In the entries that follow, find each line with the word "cubertería" and copy it.
======== DATA TO USE ========
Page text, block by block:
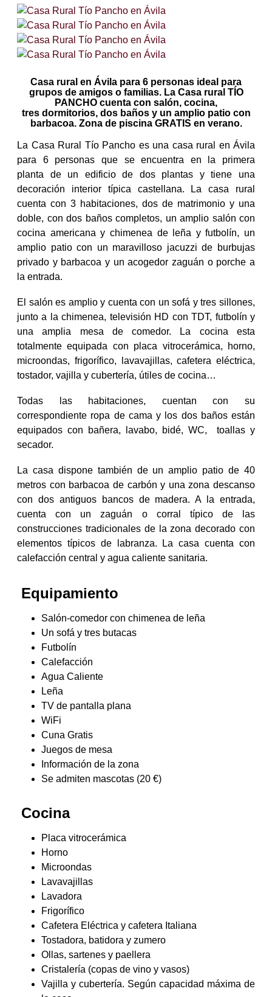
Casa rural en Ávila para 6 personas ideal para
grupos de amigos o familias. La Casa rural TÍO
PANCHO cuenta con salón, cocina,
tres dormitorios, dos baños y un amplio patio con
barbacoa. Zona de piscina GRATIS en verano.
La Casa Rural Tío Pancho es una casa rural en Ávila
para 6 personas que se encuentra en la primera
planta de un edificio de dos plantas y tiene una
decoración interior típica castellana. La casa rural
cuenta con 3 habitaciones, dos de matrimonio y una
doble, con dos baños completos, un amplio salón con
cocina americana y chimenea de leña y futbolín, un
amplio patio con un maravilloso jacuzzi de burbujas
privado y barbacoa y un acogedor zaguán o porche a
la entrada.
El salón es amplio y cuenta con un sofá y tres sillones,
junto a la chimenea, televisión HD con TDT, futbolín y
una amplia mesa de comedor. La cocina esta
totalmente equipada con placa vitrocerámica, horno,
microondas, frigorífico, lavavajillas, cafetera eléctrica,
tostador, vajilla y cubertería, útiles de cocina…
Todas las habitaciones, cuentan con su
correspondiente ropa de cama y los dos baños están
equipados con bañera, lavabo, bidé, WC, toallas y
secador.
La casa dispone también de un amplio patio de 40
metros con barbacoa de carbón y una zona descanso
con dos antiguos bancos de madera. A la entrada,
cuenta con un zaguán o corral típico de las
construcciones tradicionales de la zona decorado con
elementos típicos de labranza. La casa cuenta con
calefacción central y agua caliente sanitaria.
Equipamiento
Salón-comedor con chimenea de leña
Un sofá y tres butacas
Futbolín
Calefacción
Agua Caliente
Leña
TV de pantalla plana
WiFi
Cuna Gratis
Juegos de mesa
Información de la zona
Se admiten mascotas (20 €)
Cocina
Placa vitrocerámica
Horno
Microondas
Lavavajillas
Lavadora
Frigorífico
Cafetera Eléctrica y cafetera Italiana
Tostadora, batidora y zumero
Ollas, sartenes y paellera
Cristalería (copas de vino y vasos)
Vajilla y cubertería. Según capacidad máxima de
========
======== DATA TO USE ========
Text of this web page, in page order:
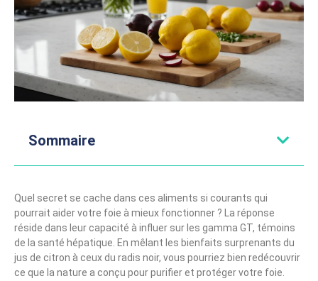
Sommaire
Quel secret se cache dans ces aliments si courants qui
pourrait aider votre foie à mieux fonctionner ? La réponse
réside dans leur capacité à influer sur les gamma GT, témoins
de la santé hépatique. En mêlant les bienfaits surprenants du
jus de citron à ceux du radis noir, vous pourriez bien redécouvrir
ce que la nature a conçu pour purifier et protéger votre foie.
========
• OUTPUT OF THE TASK
tostador, vajilla y cubertería, útiles de cocina…
Vajilla y cubertería. Según capacidad máxima de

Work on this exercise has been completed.